# Work order
Could you retype all of the records exactly, leaving out every picture?

(Dataset items)
--------------------------------------------------

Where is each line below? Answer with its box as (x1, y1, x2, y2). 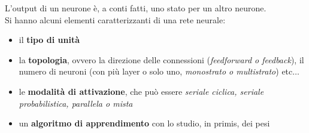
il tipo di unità (19, 33, 80, 46)
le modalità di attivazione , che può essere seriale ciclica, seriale (19, 85, 264, 97)
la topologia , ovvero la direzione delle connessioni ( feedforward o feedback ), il (19, 53, 304, 66)
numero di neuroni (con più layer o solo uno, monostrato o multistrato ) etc (19, 65, 293, 78)
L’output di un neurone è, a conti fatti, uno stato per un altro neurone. (5, 2, 266, 14)
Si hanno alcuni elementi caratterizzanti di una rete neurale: (5, 13, 226, 26)
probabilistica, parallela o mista (19, 97, 133, 109)
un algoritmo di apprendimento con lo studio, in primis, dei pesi (19, 117, 270, 129)
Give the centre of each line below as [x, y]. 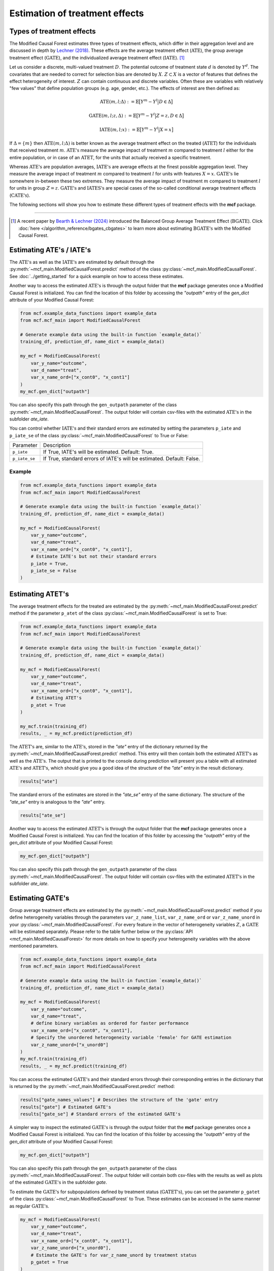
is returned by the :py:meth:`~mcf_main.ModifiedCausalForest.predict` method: [92, 1086]
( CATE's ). [20, 195]
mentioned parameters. [34, 946]
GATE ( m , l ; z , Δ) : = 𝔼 [113, 115]
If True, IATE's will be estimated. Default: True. [99, 452]
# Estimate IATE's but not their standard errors [94, 556]
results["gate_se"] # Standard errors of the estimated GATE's [100, 1114]
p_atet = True [48, 705]
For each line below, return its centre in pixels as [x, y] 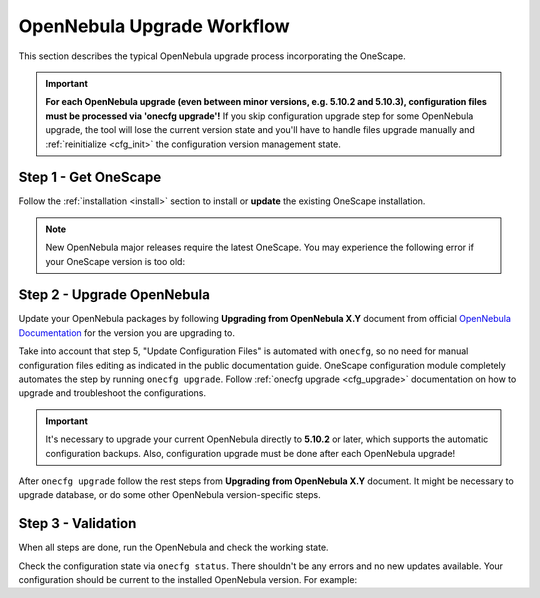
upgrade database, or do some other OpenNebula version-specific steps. [169, 495]
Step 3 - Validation [77, 523]
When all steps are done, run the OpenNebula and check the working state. [173, 547]
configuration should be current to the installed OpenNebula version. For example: [188, 580]
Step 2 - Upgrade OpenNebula [114, 295]
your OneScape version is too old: [115, 261]
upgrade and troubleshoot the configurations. [112, 393]
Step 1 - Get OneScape [90, 177]
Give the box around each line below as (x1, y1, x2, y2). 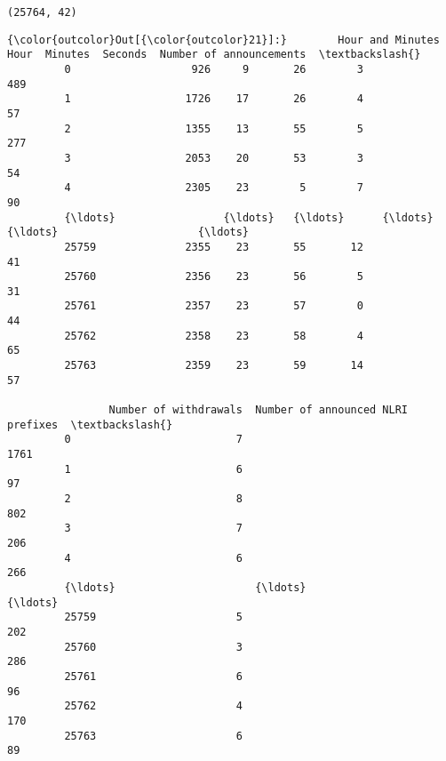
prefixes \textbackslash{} (7, 418, 173, 431)
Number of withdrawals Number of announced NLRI (108, 404, 409, 417)
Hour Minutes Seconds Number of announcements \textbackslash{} (7, 48, 421, 61)
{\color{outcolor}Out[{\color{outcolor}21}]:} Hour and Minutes (7, 33, 440, 46)
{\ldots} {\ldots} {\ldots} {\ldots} (64, 211, 434, 224)
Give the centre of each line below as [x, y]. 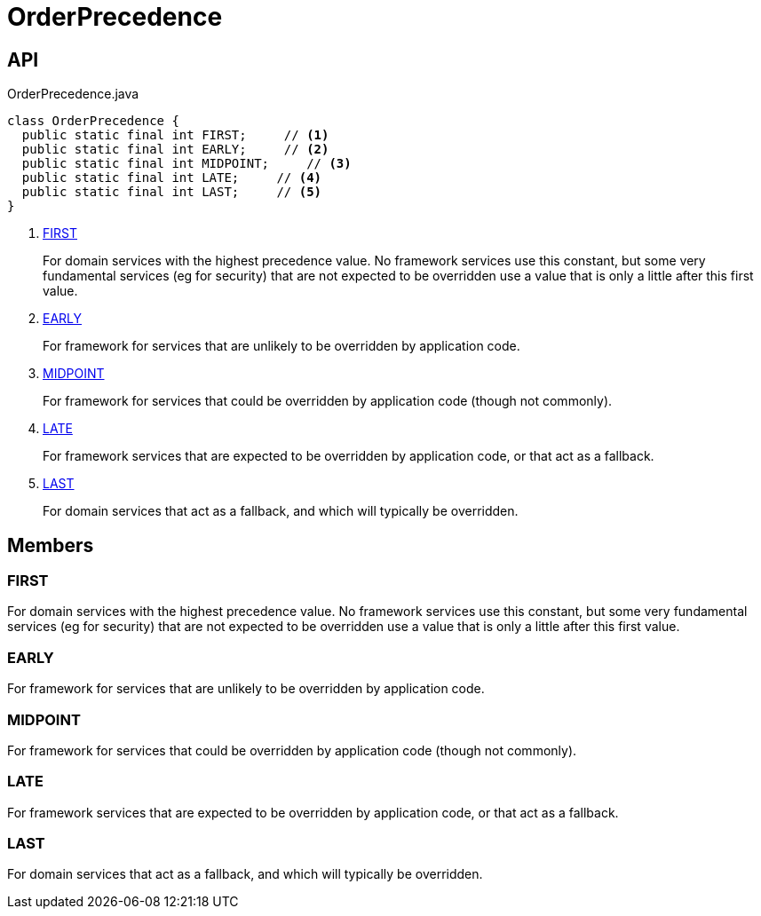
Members [51, 545]
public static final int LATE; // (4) [172, 178]
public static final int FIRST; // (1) [175, 135]
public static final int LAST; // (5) [172, 192]
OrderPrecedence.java [73, 94]
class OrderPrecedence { [93, 121]
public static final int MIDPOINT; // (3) [186, 164]
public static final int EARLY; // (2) [175, 150]
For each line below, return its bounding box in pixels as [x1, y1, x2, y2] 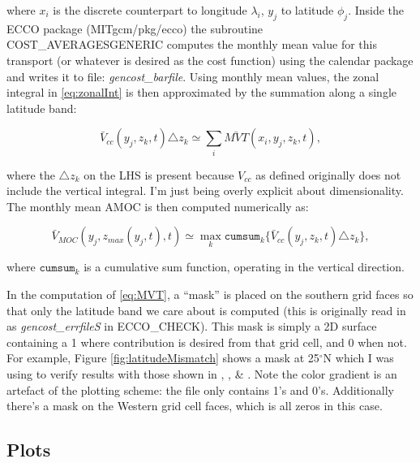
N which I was [323, 349, 394, 366]
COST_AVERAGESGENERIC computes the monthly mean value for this [6, 36, 377, 53]
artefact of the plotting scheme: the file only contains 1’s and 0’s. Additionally [6, 381, 394, 398]
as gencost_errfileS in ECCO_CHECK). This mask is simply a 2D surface [6, 318, 377, 335]
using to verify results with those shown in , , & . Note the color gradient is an [6, 366, 397, 383]
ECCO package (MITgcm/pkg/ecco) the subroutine [6, 19, 264, 37]
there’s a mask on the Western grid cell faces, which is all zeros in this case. [6, 397, 383, 414]
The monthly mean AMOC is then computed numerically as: [6, 197, 309, 214]
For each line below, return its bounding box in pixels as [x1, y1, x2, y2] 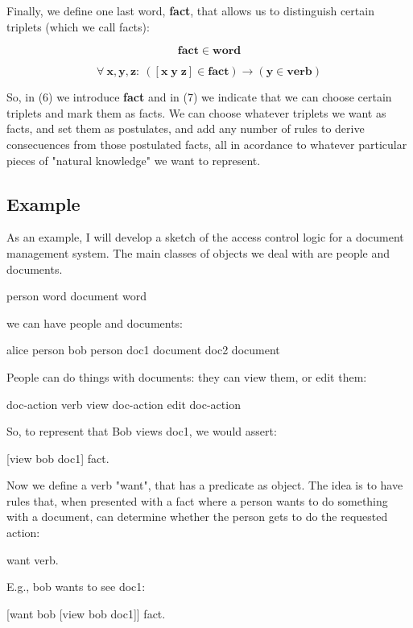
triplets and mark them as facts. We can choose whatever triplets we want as [6, 104, 386, 121]
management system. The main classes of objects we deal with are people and [6, 244, 390, 261]
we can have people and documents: [6, 314, 184, 331]
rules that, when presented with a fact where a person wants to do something [6, 492, 388, 509]
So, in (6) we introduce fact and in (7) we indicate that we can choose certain [6, 89, 392, 105]
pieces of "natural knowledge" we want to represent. [6, 151, 261, 168]
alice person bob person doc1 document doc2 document [6, 341, 280, 358]
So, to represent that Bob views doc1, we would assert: [6, 423, 277, 440]
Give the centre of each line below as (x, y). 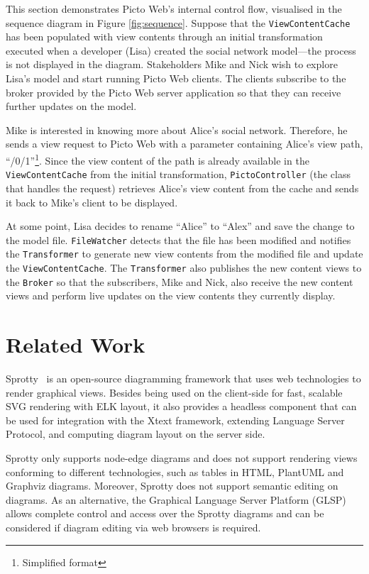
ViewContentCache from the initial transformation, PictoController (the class (178, 174)
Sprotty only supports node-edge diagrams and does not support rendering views (182, 458)
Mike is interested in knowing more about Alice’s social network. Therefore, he (177, 129)
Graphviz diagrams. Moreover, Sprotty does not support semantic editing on (172, 486)
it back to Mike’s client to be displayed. (92, 202)
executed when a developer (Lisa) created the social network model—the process (181, 50)
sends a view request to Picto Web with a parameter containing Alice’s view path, (184, 144)
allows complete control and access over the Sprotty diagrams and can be (165, 513)
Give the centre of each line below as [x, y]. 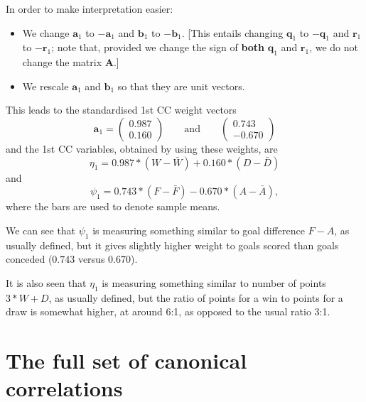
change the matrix [62, 62]
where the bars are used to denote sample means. [113, 206]
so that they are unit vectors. [181, 86]
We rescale [45, 86]
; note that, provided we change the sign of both [158, 47]
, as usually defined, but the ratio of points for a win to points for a [196, 297]
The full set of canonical [127, 360]
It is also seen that [46, 282]
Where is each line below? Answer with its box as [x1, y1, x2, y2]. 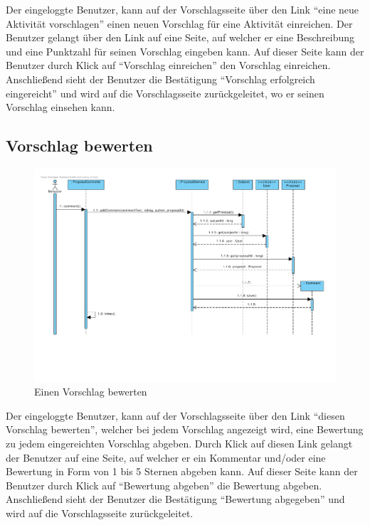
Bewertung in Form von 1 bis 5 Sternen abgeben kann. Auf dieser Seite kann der [6, 464, 358, 479]
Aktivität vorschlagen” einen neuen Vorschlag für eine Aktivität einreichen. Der [6, 16, 353, 31]
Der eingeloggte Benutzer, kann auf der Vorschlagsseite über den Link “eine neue [6, 2, 359, 16]
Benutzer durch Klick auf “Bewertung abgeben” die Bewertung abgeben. [6, 477, 322, 492]
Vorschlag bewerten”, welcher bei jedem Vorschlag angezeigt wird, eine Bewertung [6, 422, 364, 437]
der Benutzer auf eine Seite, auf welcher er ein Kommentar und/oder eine [6, 450, 326, 465]
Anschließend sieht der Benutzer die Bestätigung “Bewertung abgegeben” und [6, 492, 345, 507]
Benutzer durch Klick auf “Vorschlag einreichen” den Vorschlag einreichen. [6, 58, 331, 73]
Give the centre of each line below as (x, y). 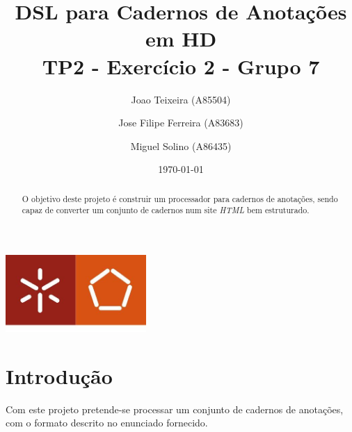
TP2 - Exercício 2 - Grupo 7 (181, 66)
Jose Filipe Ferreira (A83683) (181, 123)
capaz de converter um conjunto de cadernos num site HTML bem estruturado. (166, 210)
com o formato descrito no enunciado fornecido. (107, 423)
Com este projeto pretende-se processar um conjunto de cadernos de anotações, (175, 409)
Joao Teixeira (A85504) (181, 99)
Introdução (59, 375)
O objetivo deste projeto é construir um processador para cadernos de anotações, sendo (180, 198)
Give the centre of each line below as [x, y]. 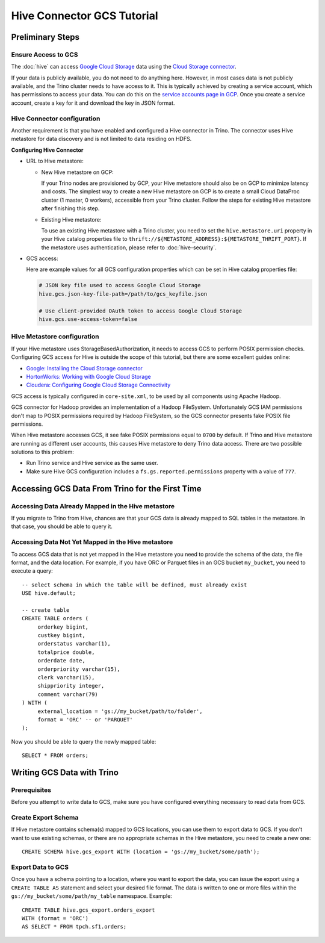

--------------------------------------------------

# Exercise answer
Where is each line below? Answer with its box as (x1, y1, x2, y2). 
il tipo di unità (19, 33, 80, 46)
le modalità di attivazione , che può essere seriale ciclica, seriale (19, 85, 264, 97)
la topologia , ovvero la direzione delle connessioni ( feedforward o feedback ), il (19, 53, 304, 66)
numero di neuroni (con più layer o solo uno, monostrato o multistrato ) etc (19, 65, 293, 78)
L’output di un neurone è, a conti fatti, uno stato per un altro neurone. (5, 2, 266, 14)
Si hanno alcuni elementi caratterizzanti di una rete neurale: (5, 13, 226, 26)
probabilistica, parallela o mista (19, 97, 133, 109)
un algoritmo di apprendimento con lo studio, in primis, dei pesi (19, 117, 270, 129)
Give the centre of each line below as [x, y]. 
is returned by the :py:meth:`~mcf_main.ModifiedCausalForest.predict` method: [92, 1086]
( CATE's ). [20, 195]
mentioned parameters. [34, 946]
GATE ( m , l ; z , Δ) : = 𝔼 [113, 115]
If True, IATE's will be estimated. Default: True. [99, 452]
# Estimate IATE's but not their standard errors [94, 556]
results["gate_se"] # Standard errors of the estimated GATE's [100, 1114]
p_atet = True [48, 705]
For each line below, return its centre in pixels as [x, y] 
upgrade database, or do some other OpenNebula version-specific steps. [169, 495]
Step 3 - Validation [77, 523]
When all steps are done, run the OpenNebula and check the working state. [173, 547]
configuration should be current to the installed OpenNebula version. For example: [188, 580]
Step 2 - Upgrade OpenNebula [114, 295]
your OneScape version is too old: [115, 261]
upgrade and troubleshoot the configurations. [112, 393]
Step 1 - Get OneScape [90, 177]
Give the box around each line below as (x1, y1, x2, y2). 
prefixes \textbackslash{} (7, 418, 173, 431)
Number of withdrawals Number of announced NLRI (108, 404, 409, 417)
Hour Minutes Seconds Number of announcements \textbackslash{} (7, 48, 421, 61)
{\color{outcolor}Out[{\color{outcolor}21}]:} Hour and Minutes (7, 33, 440, 46)
{\ldots} {\ldots} {\ldots} {\ldots} (64, 211, 434, 224)
Give the centre of each line below as [x, y]. 
Members [51, 545]
public static final int LATE; // (4) [172, 178]
public static final int FIRST; // (1) [175, 135]
public static final int LAST; // (5) [172, 192]
OrderPrecedence.java [73, 94]
class OrderPrecedence { [93, 121]
public static final int MIDPOINT; // (3) [186, 164]
public static final int EARLY; // (2) [175, 150]
For each line below, return its bounding box in pixels as [x1, y1, x2, y2] 
N which I was [323, 349, 394, 366]
COST_AVERAGESGENERIC computes the monthly mean value for this [6, 36, 377, 53]
artefact of the plotting scheme: the file only contains 1’s and 0’s. Additionally [6, 381, 394, 398]
as gencost_errfileS in ECCO_CHECK). This mask is simply a 2D surface [6, 318, 377, 335]
using to verify results with those shown in , , & . Note the color gradient is an [6, 366, 397, 383]
ECCO package (MITgcm/pkg/ecco) the subroutine [6, 19, 264, 37]
there’s a mask on the Western grid cell faces, which is all zeros in this case. [6, 397, 383, 414]
The monthly mean AMOC is then computed numerically as: [6, 197, 309, 214]
For each line below, return its bounding box in pixels as [x1, y1, x2, y2] 
triplets and mark them as facts. We can choose whatever triplets we want as [6, 104, 386, 121]
management system. The main classes of objects we deal with are people and [6, 244, 390, 261]
we can have people and documents: [6, 314, 184, 331]
rules that, when presented with a fact where a person wants to do something [6, 492, 388, 509]
So, in (6) we introduce fact and in (7) we indicate that we can choose certain [6, 89, 392, 105]
pieces of "natural knowledge" we want to represent. [6, 151, 261, 168]
alice person bob person doc1 document doc2 document [6, 341, 280, 358]
So, to represent that Bob views doc1, we would assert: [6, 423, 277, 440]
Give the centre of each line below as (x, y). 
ViewContentCache from the initial transformation, PictoController (the class (178, 174)
Sprotty only supports node-edge diagrams and does not support rendering views (182, 458)
Mike is interested in knowing more about Alice’s social network. Therefore, he (177, 129)
Graphviz diagrams. Moreover, Sprotty does not support semantic editing on (172, 486)
it back to Mike’s client to be displayed. (92, 202)
executed when a developer (Lisa) created the social network model—the process (181, 50)
sends a view request to Picto Web with a parameter containing Alice’s view path, (184, 144)
allows complete control and access over the Sprotty diagrams and can be (165, 513)
Give the centre of each line below as [x, y]. 
change the matrix [62, 62]
where the bars are used to denote sample means. [113, 206]
so that they are unit vectors. [181, 86]
We rescale [45, 86]
; note that, provided we change the sign of both [158, 47]
, as usually defined, but the ratio of points for a win to points for a [196, 297]
The full set of canonical [127, 360]
It is also seen that [46, 282]
Where is each line below? Answer with its box as [x1, y1, x2, y2]. 
Bewertung in Form von 1 bis 5 Sternen abgeben kann. Auf dieser Seite kann der [6, 464, 358, 479]
Aktivität vorschlagen” einen neuen Vorschlag für eine Aktivität einreichen. Der [6, 16, 353, 31]
Der eingeloggte Benutzer, kann auf der Vorschlagsseite über den Link “eine neue [6, 2, 359, 16]
Benutzer durch Klick auf “Bewertung abgeben” die Bewertung abgeben. [6, 477, 322, 492]
Vorschlag bewerten”, welcher bei jedem Vorschlag angezeigt wird, eine Bewertung [6, 422, 364, 437]
der Benutzer auf eine Seite, auf welcher er ein Kommentar und/oder eine [6, 450, 326, 465]
Anschließend sieht der Benutzer die Bestätigung “Bewertung abgegeben” und [6, 492, 345, 507]
Benutzer durch Klick auf “Vorschlag einreichen” den Vorschlag einreichen. [6, 58, 331, 73]
Give the centre of each line below as (x, y). 
TP2 - Exercício 2 - Grupo 7 (181, 66)
Jose Filipe Ferreira (A83683) (181, 123)
capaz de converter um conjunto de cadernos num site HTML bem estruturado. (166, 210)
com o formato descrito no enunciado fornecido. (107, 423)
Com este projeto pretende-se processar um conjunto de cadernos de anotações, (175, 409)
Joao Teixeira (A85504) (181, 99)
Introdução (59, 375)
O objetivo deste projeto é construir um processador para cadernos de anotações, sendo (180, 198)
Give the centre of each line below as [x, y]. 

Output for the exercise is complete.